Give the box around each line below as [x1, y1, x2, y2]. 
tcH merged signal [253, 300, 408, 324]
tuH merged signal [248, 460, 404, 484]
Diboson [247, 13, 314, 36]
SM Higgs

■ ■ ■ ■ ■ ■ ■

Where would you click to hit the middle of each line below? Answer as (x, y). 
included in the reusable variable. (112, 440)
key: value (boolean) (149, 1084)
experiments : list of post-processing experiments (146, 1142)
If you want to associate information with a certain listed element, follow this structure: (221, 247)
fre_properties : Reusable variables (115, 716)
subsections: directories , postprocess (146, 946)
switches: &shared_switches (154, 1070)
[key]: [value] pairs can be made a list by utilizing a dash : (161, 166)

■ ■ ■ ■ ■ ■ ■

- [Task to carry out]
Print the lines above from the one with "subsections: directories , postprocess" through the one with "[key]: [value] pairs", both included, exactly as written and nothing more.

- [Task output]
subsections: directories , postprocess (146, 946)
switches: &shared_switches (154, 1070)
[key]: [value] pairs can be made a list by utilizing a dash : (161, 166)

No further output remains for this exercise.